On 1/11/23 16:20, Tomas Hlavaty wrote:
thank you for interesting reading.
Thank you for taking the time to go through it :)
On Wed 04 Jan 2023 at 18:48, Jeremy Steward <jer...@thatgeoguy.ca> wrote:
My main problem with generators and accumulators is that they
basically replace all our existing data types with a new type
(generators) that can then be mapped / filtered over in a unified
way. After one is done with gmap / gfilter / etc. they can then
convert this generator back into some kind of type using an
accumulator or one of the built in generator->type procedures. This
solves a problem of abstraction by routing around it. Rather than
worry about what operations are defined on a type, we instead just
create a type that has all operations work on it.
What are the procedures reduced? and unwrap in your example?
Don't they point to similar issue with transducers?
|reduced?| is a predicate that checks if a value has been wrapped by
|make-reduced|. |unwrap| unwraps a value that has been wrapped by
|make-reduced|. A "reduced" value isn't particularly special, but it's
using a unique record type (and predicate) to identify a particular kind
This is how early termination is done with transducers.

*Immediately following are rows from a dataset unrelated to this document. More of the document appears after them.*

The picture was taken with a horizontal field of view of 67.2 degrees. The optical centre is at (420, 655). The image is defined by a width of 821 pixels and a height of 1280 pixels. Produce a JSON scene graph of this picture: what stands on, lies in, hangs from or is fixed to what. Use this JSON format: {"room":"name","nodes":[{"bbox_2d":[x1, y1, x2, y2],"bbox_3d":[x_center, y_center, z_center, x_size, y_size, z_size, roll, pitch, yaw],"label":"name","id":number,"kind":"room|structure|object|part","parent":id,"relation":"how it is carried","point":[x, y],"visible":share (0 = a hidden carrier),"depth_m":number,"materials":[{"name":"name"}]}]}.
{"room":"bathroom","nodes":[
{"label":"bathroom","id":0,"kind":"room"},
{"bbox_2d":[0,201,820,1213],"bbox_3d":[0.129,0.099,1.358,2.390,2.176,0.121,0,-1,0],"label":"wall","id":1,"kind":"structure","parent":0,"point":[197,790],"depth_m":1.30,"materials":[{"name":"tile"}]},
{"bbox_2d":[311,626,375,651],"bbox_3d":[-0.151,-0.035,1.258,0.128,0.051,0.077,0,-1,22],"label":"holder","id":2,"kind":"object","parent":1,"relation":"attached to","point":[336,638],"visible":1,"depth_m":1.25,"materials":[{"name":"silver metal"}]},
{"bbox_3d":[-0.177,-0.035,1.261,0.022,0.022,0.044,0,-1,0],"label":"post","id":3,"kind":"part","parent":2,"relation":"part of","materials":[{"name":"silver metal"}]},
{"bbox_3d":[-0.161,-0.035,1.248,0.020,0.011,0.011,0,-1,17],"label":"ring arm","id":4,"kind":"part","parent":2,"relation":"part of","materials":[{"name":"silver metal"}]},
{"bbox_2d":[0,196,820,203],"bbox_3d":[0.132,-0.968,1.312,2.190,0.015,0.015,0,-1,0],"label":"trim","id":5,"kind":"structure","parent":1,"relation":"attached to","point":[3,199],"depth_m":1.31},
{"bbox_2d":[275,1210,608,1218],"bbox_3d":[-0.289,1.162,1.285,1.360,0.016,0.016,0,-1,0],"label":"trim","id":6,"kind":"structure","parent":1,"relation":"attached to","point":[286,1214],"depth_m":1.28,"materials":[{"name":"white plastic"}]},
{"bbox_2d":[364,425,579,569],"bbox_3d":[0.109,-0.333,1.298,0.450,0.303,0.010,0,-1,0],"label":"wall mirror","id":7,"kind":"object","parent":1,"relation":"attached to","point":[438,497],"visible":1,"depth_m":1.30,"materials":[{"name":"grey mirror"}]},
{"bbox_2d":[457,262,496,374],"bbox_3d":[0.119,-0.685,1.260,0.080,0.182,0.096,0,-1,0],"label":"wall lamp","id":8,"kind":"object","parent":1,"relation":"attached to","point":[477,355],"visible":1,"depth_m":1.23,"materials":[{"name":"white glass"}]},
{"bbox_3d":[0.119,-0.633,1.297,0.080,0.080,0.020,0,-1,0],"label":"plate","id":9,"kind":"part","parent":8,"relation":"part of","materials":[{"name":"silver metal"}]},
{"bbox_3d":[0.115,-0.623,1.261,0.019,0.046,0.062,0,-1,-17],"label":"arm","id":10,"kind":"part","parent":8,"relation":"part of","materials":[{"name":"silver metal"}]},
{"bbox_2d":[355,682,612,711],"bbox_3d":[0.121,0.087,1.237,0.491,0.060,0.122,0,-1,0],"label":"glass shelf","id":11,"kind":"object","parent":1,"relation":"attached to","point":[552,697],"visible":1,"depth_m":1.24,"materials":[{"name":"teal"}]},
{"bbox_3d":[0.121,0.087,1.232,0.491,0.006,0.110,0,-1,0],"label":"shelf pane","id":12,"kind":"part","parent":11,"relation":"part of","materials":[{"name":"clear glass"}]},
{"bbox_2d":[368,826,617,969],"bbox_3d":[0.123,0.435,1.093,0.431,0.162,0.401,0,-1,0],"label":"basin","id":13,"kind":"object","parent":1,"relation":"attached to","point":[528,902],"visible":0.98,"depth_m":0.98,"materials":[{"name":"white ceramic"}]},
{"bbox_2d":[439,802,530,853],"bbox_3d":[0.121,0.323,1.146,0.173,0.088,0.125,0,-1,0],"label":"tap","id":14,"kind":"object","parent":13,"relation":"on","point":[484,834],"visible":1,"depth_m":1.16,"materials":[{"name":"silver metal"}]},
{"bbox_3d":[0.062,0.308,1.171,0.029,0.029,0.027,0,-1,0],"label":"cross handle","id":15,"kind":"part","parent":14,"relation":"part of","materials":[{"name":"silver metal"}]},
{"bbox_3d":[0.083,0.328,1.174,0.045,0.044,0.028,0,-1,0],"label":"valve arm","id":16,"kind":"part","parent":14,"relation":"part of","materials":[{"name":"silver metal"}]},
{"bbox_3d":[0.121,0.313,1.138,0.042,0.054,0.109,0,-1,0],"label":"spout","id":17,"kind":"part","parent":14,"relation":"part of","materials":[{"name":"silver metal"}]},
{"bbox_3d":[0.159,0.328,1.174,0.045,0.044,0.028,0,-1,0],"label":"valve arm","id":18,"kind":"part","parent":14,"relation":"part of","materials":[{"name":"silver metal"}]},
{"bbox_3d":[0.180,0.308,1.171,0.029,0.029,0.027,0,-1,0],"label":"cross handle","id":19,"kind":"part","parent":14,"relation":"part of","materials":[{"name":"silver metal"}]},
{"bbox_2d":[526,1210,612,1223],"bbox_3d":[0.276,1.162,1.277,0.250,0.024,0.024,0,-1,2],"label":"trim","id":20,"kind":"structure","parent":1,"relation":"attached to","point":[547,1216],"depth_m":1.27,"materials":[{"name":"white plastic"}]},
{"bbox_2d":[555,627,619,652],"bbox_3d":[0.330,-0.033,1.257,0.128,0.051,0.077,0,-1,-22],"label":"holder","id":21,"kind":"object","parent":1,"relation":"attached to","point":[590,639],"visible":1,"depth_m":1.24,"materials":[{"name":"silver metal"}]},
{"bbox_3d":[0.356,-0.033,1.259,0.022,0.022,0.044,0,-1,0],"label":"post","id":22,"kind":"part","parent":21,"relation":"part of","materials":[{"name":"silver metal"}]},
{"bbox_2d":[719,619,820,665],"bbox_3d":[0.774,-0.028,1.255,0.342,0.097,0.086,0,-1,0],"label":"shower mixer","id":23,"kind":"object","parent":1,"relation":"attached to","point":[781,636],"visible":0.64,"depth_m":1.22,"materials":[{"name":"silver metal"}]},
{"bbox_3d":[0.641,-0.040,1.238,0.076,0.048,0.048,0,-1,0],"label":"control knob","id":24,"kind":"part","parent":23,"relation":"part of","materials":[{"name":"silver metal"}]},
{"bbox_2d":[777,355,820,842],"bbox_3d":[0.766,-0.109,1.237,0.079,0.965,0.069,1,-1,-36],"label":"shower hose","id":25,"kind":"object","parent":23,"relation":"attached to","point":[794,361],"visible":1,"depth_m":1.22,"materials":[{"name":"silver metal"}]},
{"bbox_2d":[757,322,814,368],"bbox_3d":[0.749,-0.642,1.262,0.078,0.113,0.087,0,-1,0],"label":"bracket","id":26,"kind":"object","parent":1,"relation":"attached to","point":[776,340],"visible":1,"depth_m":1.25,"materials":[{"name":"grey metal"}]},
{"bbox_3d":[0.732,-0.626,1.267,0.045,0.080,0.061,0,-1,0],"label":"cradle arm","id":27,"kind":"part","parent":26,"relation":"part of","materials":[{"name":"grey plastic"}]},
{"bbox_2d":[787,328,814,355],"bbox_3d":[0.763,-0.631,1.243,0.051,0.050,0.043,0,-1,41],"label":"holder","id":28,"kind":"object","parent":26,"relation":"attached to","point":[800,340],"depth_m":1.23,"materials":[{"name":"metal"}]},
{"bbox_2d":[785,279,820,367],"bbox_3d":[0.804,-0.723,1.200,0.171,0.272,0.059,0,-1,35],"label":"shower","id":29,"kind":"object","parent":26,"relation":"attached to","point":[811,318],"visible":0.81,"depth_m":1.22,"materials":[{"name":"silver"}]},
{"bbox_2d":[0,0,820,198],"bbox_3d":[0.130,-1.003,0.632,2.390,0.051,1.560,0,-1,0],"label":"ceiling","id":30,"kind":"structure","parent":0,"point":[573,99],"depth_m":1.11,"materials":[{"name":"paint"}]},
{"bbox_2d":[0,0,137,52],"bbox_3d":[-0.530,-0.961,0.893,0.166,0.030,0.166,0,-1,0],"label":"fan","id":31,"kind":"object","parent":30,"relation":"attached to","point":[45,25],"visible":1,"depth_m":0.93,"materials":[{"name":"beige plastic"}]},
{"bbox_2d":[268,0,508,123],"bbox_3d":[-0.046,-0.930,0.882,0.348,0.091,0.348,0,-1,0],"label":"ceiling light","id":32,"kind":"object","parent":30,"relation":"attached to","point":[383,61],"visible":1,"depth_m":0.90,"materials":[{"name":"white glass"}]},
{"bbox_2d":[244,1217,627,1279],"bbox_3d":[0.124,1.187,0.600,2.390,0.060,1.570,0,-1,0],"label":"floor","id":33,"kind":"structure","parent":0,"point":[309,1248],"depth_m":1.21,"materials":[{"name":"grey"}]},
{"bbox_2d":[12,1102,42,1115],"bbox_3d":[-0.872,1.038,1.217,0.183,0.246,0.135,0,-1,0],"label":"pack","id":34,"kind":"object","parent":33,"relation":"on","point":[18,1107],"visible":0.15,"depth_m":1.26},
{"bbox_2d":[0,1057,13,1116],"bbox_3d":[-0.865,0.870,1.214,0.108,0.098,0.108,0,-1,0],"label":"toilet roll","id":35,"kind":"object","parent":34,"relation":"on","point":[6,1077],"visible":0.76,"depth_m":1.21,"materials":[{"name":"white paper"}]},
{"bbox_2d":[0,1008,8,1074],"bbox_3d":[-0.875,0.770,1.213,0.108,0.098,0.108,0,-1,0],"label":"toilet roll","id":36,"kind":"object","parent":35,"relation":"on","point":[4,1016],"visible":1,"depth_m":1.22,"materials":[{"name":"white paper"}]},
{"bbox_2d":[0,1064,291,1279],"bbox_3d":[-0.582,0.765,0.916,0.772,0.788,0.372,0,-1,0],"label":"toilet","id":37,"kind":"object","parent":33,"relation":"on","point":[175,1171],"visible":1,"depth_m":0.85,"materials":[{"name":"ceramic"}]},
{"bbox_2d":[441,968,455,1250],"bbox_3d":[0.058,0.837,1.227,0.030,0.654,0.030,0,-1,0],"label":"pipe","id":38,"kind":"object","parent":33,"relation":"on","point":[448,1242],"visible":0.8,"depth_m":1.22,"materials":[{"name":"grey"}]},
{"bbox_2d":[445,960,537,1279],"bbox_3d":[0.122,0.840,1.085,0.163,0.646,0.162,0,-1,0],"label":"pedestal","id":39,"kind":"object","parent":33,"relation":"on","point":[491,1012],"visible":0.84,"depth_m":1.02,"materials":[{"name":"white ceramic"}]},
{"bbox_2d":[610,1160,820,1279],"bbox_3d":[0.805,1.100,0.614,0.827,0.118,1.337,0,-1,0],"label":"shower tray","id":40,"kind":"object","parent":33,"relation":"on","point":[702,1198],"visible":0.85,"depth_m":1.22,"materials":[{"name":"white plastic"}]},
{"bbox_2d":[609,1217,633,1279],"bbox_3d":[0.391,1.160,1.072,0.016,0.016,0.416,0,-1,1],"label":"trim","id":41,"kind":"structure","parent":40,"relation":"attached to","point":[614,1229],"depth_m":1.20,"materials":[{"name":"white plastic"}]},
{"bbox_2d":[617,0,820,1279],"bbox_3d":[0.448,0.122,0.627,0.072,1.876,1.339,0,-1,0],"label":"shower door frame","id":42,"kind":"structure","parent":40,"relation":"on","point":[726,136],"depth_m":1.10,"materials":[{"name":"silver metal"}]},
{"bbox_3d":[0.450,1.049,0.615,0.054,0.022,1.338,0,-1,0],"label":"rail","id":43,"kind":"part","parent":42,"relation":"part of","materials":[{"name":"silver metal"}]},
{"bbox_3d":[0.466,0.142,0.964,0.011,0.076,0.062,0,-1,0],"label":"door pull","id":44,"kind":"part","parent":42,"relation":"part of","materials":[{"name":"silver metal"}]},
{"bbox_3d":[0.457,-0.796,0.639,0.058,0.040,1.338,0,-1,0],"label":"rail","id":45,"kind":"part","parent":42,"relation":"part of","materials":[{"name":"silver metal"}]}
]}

We could use
call/cc, but that would involve injecting call/cc somehow through all
the transducers / collectors / etc. Instead, if a transducer (e.g.
|take|) wants to stop folding over the collection early, it can just
wrap the current result in |make-reduced| which will tell the folder
"hey, I'm fully reduced" and the folder will stop.

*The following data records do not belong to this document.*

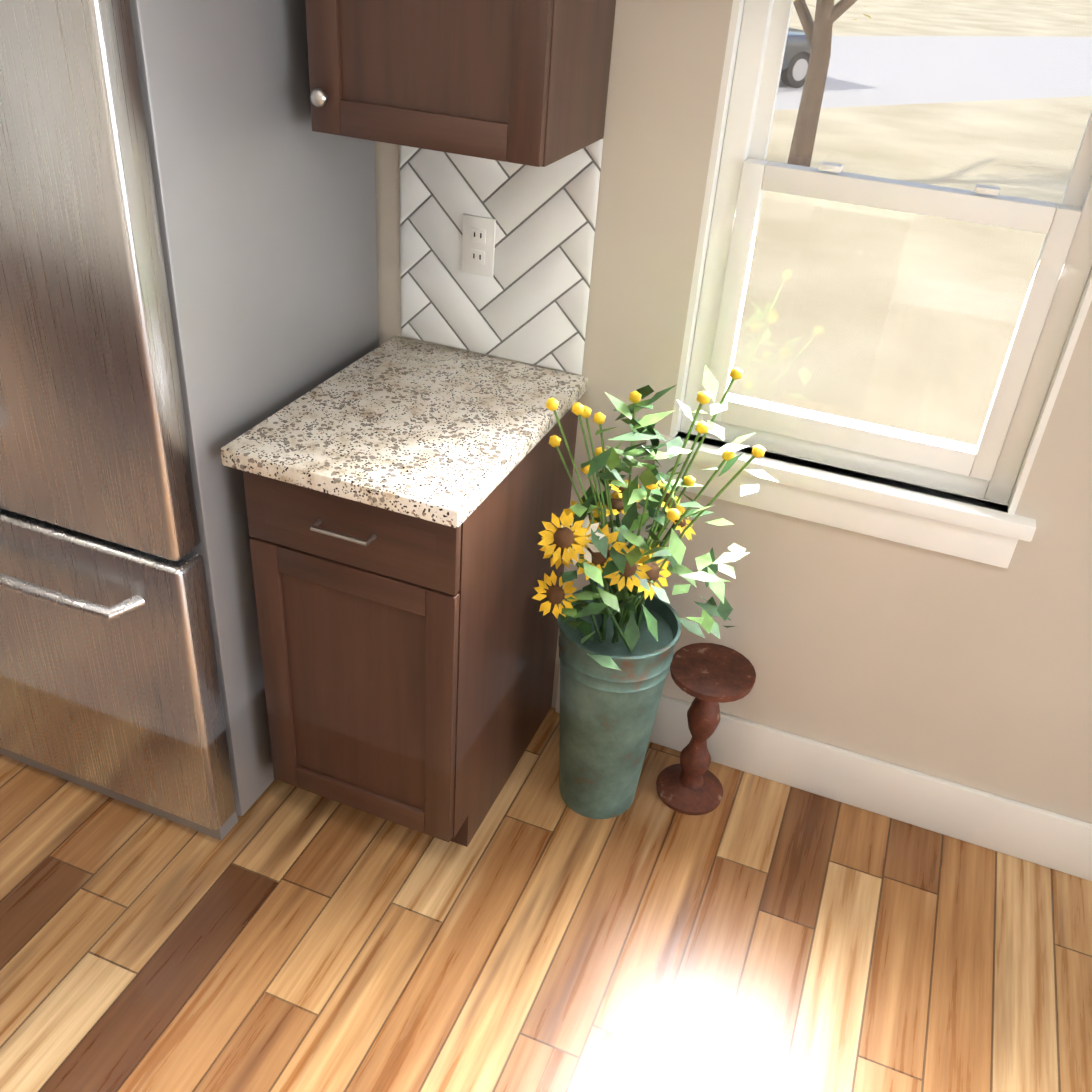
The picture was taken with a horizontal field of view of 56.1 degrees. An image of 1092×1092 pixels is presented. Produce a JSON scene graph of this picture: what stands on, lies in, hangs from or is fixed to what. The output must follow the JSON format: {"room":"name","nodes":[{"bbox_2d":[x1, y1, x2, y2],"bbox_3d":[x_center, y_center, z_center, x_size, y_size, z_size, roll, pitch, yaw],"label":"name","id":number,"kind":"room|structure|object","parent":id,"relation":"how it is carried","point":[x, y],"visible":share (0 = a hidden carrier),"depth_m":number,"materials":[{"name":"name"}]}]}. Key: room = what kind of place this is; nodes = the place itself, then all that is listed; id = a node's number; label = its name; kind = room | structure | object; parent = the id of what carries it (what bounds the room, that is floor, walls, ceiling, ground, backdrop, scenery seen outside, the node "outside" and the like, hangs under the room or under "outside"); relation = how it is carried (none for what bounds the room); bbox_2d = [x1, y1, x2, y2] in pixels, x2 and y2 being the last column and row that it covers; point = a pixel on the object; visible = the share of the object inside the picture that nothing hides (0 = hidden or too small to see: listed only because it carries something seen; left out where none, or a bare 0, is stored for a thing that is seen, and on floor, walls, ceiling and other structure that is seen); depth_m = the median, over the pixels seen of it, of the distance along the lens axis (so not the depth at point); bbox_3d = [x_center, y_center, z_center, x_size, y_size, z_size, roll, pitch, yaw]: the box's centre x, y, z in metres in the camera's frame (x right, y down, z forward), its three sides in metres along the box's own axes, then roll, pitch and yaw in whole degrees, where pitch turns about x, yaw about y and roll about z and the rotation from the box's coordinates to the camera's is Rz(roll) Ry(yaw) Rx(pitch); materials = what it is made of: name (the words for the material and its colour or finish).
{"room":"kitchen","nodes":[
{"label":"kitchen","id":0,"kind":"room"},
{"bbox_2d":[0,707,1091,1091],"bbox_3d":[-0.367,1.467,1.012,8.820,0.060,4.160,15,34,16],"label":"floor","id":1,"kind":"structure","parent":0,"point":[752,933],"depth_m":2.05,"materials":[{"name":"brown wood"}]},
{"bbox_2d":[0,0,378,839],"bbox_3d":[-0.972,-0.366,2.122,0.980,1.768,0.803,15,34,16],"label":"refrigerator","id":2,"kind":"object","parent":1,"relation":"on","point":[188,270],"visible":0.94,"depth_m":1.78,"materials":[{"name":"silver metal"}]},
{"bbox_2d":[243,399,579,846],"bbox_3d":[-0.272,0.140,2.233,0.430,0.890,0.631,15,34,16],"label":"base cabinet","id":3,"kind":"object","parent":1,"relation":"on","point":[408,663],"visible":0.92,"depth_m":2.00,"materials":[{"name":"brown wood"}]},
{"bbox_2d":[221,336,587,527],"bbox_3d":[-0.241,-0.249,1.986,0.460,0.035,0.633,15,34,16],"label":"countertop","id":4,"kind":"structure","parent":3,"relation":"on","point":[445,435],"depth_m":1.90,"materials":[{"name":"stone"}]},
{"bbox_2d":[532,364,777,818],"bbox_3d":[0.185,0.151,2.083,0.418,1.093,0.401,15,34,16],"label":"flower arrangement","id":5,"kind":"object","parent":1,"relation":"on","point":[620,632],"visible":1,"depth_m":2.03,"materials":[{"name":"green plant"}]},
{"bbox_2d":[656,643,755,814],"bbox_3d":[0.353,0.426,2.345,0.188,0.372,0.188,15,34,16],"label":"candle stand","id":6,"kind":"object","parent":1,"relation":"on","point":[709,677],"visible":1,"depth_m":2.29,"materials":[{"name":"brown wood"}]},
{"bbox_2d":[374,0,1091,823],"bbox_3d":[0.402,-0.572,1.972,8.940,2.460,0.120,15,34,16],"label":"wall","id":7,"kind":"structure","parent":0,"point":[956,670],"depth_m":2.14,"materials":[{"name":"paint"}]},
{"bbox_2d":[305,0,615,166],"bbox_3d":[-0.129,-1.065,1.626,0.430,0.790,0.350,15,34,16],"label":"upper cabinet","id":8,"kind":"object","parent":7,"relation":"attached to","point":[524,82],"visible":1,"depth_m":1.67,"materials":[{"name":"brown wood"}]},
{"bbox_2d":[399,139,603,374],"bbox_3d":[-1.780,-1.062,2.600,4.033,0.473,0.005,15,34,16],"label":"tile backsplash","id":9,"kind":"structure","parent":7,"relation":"attached to","point":[528,302],"depth_m":2.10,"materials":[{"name":"tile"}]},
{"bbox_2d":[462,214,495,276],"bbox_3d":[-0.139,-0.616,2.105,0.072,0.118,0.008,15,34,16],"label":"outlet","id":10,"kind":"object","parent":9,"relation":"attached to","point":[478,242],"visible":1,"depth_m":2.10,"materials":[{"name":"white plastic"}]},
{"bbox_2d":[555,667,1091,880],"bbox_3d":[2.183,0.940,1.971,4.640,0.150,0.016,15,34,16],"label":"baseboard","id":11,"kind":"structure","parent":7,"relation":"attached to","point":[1042,837],"depth_m":2.35,"materials":[{"name":"white wood"}]},
{"bbox_2d":[646,0,1091,568],"bbox_3d":[0.631,-0.608,1.824,0.770,1.270,0.155,15,34,16],"label":"window","id":12,"kind":"structure","parent":7,"relation":"in","point":[924,492],"depth_m":1.94,"materials":[{"name":"clear glass"}]},
{"label":"outside","id":13,"kind":"structure","parent":0,"visible":0},
{"bbox_2d":[728,0,1091,446],"bbox_3d":[-3.776,-13.329,26.488,190.000,0.100,175.000,15,34,16],"label":"ground","id":14,"kind":"structure","parent":13,"point":[822,403],"depth_m":12.55,"materials":[{"name":"beige"}]},
{"bbox_2d":[780,28,810,87],"bbox_3d":[3.749,-10.630,21.493,4.500,1.680,1.880,-16,38,-29],"label":"suv","id":15,"kind":"object","parent":14,"relation":"on","point":[794,68],"depth_m":21.63,"materials":[{"name":"paint"}]},
{"bbox_2d":[787,0,870,166],"bbox_3d":[3.702,-7.612,12.514,4.382,6.170,5.414,15,34,16],"label":"autumn tree","id":16,"kind":"object","parent":14,"relation":"on","point":[814,79],"depth_m":13.28,"materials":[{"name":"brown plant"}]}
]}

It doesn't really point to the same problem. See, transducers are still
monomorphized to the specific type. There is no polymorphism in
transducers as the library currently exists. So there's no type
deflection going on here.
This kind of approach is a good first abstraction, but fails because
it is generally impossible to make this fast. It also doesn’t solve
the fact that we have type->list and list->type proliferation. If
anything, it makes it worse because most libraries are not
generator-aware, and writing generators correctly can be
tricky. That’s not to say writing any code cannot be tricky, but the
obvious ways to write a generator are often using
make-coroutine-generator which uses call/cc4 and as a result is
pretty slow on most Schemes.
It seem that the problem is with the way people write generators in scheme.
Not that generators are "generally impossible to make fast".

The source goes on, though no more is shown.